Elle s’appelle Julie, elle a été violée par une vingtaine de pompiers entre ses 13 et ses 15 ans(1). Plainte déposée en 2010. Et depuis ? Depuis, rien, tout, dix années de tout et de rien. Des lettres, des pétitions… Le viol en réunion sur mineur de moins de 15 ans requalifié en atteintes sexuelles sans violence, contrainte, menace ni surprise, et seulement trois pompiers mis en examen. Et Julie ? Julie, elle est trop abîmée pour crier, alors c’est sa mère qui crie pour elle. Elle crie justice pour sa fille, ça fait des années qu’elle crie, mais ses cris se perdent dans les couloirs des tribunaux, et ne trouvent en écho qu’un assourdissant silence.
Oui mais quand même, y pensez-vous ? Des pompiers ! Des héros qui sauvent des vies ! Sauver ou périr, honneur et sacrifice ! Et la p’tite Julie, là, elle l’aurait pas un peu cherché ? C’est quand même bizarre cette histoire de textos… et ces malaises… et cette mère si confiante… Non ?
Elle s’appelle Giulia, elle a été violée, il y a eu un procès… et le violeur a été acquitté aux assises(2). Acquitté, le rat qui viole sous la menace d’un cutter. Parce que quand même, ce gars, c’est un type sympa, bien blanc comme il faut, bon père de famille et entraîneur de foot, le profil ne colle pas voyons ! Et puis la p’tite jeune, elle était jolie et habillée un peu léger, et quelle idée aussi de parler à un inconnu, c’est pas très prudent ça ma p’tite dame, et puis d’abord elles sont où les preuves ?
Elles s’appelaient Aurélie, Nour, Alexandra, Khaddija, Christine(3). Elles avaient respectivement 43, 27, 30, 48 et 58 ans. Elles sont mortes sous les coups d’un homme.
Dans la lumière blafarde d’un commissariat, Julie et Giulia ont parlé. Elles ont prononcé les mots « viol », « violence », « peur », « mort ». Victimes. Après elles, il y aura d’autres femmes, d’autres viols, d’autres procès.
Dans l’ombre des cimetières, les autres se sont tues. La presse a parlé de « drame conjugal » et de « différend familial ». Personne n’a su défendre leur vie. Il y aura d’autres femmes, d’autres morts, d’autres tombes.
Julie et Giulia témoignent.
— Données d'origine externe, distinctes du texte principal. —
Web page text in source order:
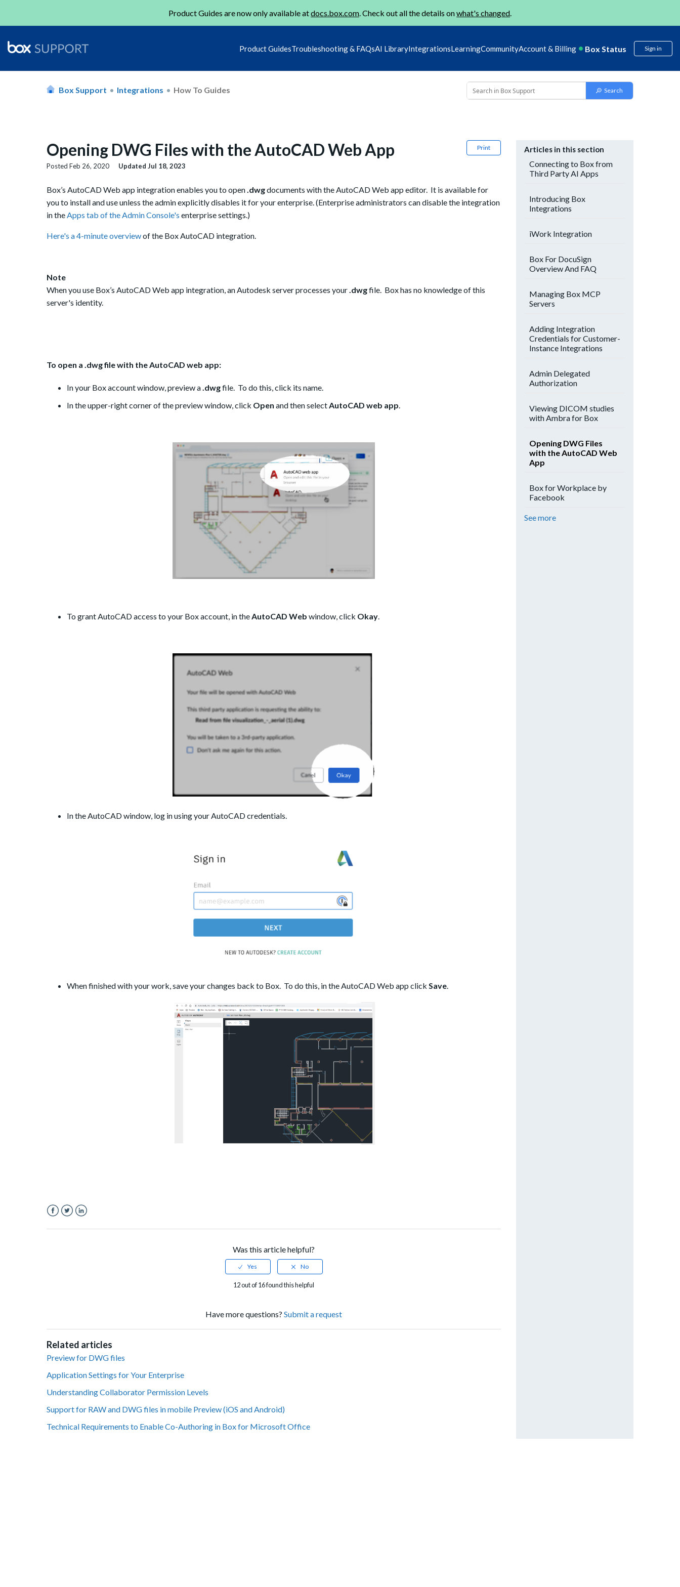
Product Guides are now only available atdocs.box.com. Check out all the details onwhat's changed.
Product GuidesTroubleshooting & FAQsAI LibraryIntegrationsLearningCommunityAccount & Billing Box Status Sign in
Box Support Integrations How To Guides
Print
Opening DWG Files with the AutoCAD Web App
Posted Feb 26, 2020 Updated Jul 18, 2023
Box’s AutoCAD Web app integration enables you to open.dwgdocuments with the AutoCAD Web app editor. It is available for
you to install and use unless the admin explicitly disables it for your enterprise. (Enterprise administrators can disable the integration
in theApps tab of the Admin Console's enterprise settings.)
Here's a 4-minute overviewof the Box AutoCAD integration.
Note
When you use Box’s AutoCAD Web app integration, an Autodesk server processes your.dwgfile. Box has no knowledge of this
server's identity.
To open a .dwg file with the AutoCAD web app:
In your Box account window, preview a.dwgfile. To do this, click its name.
In the upper-right corner of the preview window, click Open and then selectAutoCAD web app.
To grant AutoCAD access to your Box account, in theAutoCAD Web window, click Okay.
In the AutoCAD window, log in using your AutoCAD credentials.
When finished with your work, save your changes back to Box. To do this, in the AutoCAD Web app click Save.
Was this article helpful?
12 out of 16 found this helpful
Have more questions? Submit a request
Related articles
Preview for DWG files
Application Settings for Your Enterprise
Understanding Collaborator Permission Levels
Support for RAW and DWG files in mobile Preview (iOS and Android)
Technical Requirements to Enable Co-Authoring in Box for Microsoft Office
Articles in this section
Connecting to Box from
Third Party AI Apps
Introducing Box
Integrations
iWork Integration
Box For DocuSign
Overview And FAQ
Managing Box MCP
Servers
Adding Integration
Credentials for Customer-
Instance Integrations
Admin Delegated
Authorization
Viewing DICOM studies
with Ambra for Box
Opening DWG Files
with the AutoCAD Web
App
Box for Workplace by
Facebook
See more
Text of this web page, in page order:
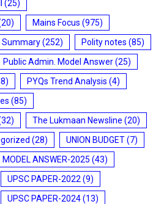
(25)
Mains Focus (975)
Summary(252) Polity notes (85)
Public Admin. Model Answer(25)
PYQs Trend Analysis (4)
(85)
The Lukmaan Newsline (20)
(28) UNION BUDGET(7)
MODEL ANSWER-2025 (43)
UPSC PAPER-2022 (9)
UPSC PAPER-2024(13)
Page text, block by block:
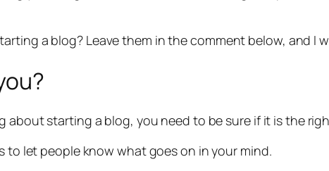
a blog? Leave them in the comment below, and I
about starting a blog, you need to be sure if it is the
to let people know what goes on in your mind.
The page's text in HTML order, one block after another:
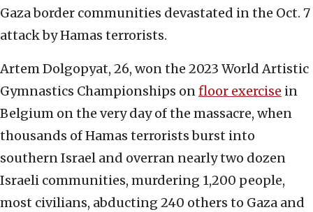
Gaza border communities devastated in the Oct. 7
attack by Hamas terrorists.
Artem Dolgopyat, 26, won the 2023 World Artistic
Gymnastics Championships onfloor exercise in
Belgium on the very day of the massacre, when
thousands of Hamas terrorists burst into
southern Israel and overran nearly two dozen
Israeli communities, murdering 1,200 people,
most civilians, abducting 240 others to Gaza and
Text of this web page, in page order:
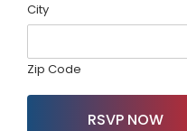
City
Zip Code
RSVP NOW
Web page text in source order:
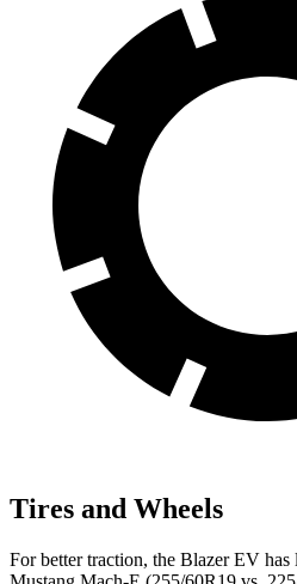
Tires and Wheels
For better traction, the Blazer EV has
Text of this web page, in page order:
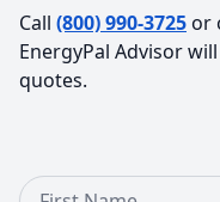
Call (800) 990-3725or
EnergyPal Advisor
quotes.
First Name
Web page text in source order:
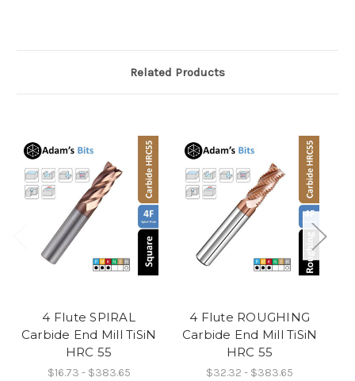
Related Products
4 Flute SPIRAL
Carbide End Mill TiSiN
HRC 55
$16.73 - $383.65
4 Flute ROUGHING
Carbide End Mill TiSiN
HRC 55
$32.32 - $383.65
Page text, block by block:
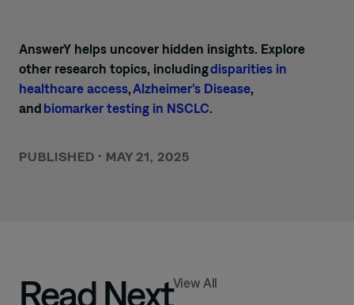
AnswerY helps uncover hidden insights. Explore
other research topics, includingdisparities in
healthcare access,Alzheimer’s Disease,
and biomarker testing in NSCLC.
PUBLISHED • MAY 21, 2025
Read NextView All
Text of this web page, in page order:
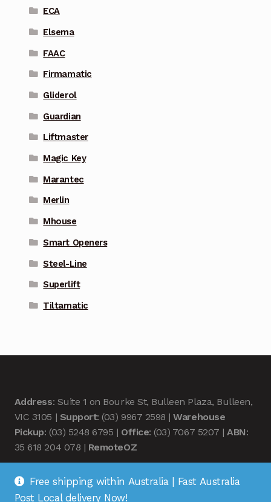
ECA
Elsema
FAAC
Firmamatic
Gliderol
Guardian
Liftmaster
Magic Key
Marantec
Merlin
Mhouse
Smart Openers
Steel-Line
Superlift
Tiltamatic
Address: Suite 1 on Bourke St, Bulleen Plaza, Bulleen,
VIC 3105 | Support: (03) 9967 2598 |Warehouse
Pickup: (03) 5248 6795 | Office: (03) 7067 5207 |ABN:
35 618 204 078 | RemoteOZ
Free shipping within Australia | Fast Australia
Post Local delivery Now!

Avec leurs familles et leurs amis, leur présence et leur force. Avec les soutiens des femmes et des hommes, féministes et alliés : « fraternité, égalité, sororité ». Et il y a ces cris dehors, les cris de leurs détracteurs, les défenseurs de l’honneur pas encore perdu des violeurs. Il y a leurs insultes et leurs menaces. Contre ces femmes dont le seul crime est de parler.
Et pendant qu’elles parlent et qu’elles écrivent, il y a ce silence dehors, le silence des femmes qui sont mortes, parce que personne n’a crié avec elles. Les menaces ne sont pas que des mots en l’air, ce sont aussi des corps sous terre. Pour ces femmes dont le seul crime était de vivre.
Julie s’effondre et Giulia se relève. Des viols et des vies. Pendant ce temps, loin des tribunaux, il y a aussi celles qui meurent. Des corps et des morts. Aurélie, abattue. Nour, étouffée. Alexandra, poignardée. Khaddija, défenestrée. Christine, égorgée.
Il y a les femmes qui parlent et celles qui ne parlent plus, le procès des unes et l’épitaphe des autres.
(1) Twitter : @corinne_leriche.
(2) G. Foïs – « Je suis une sur deux » – Ed. Flammarion, mars 2020.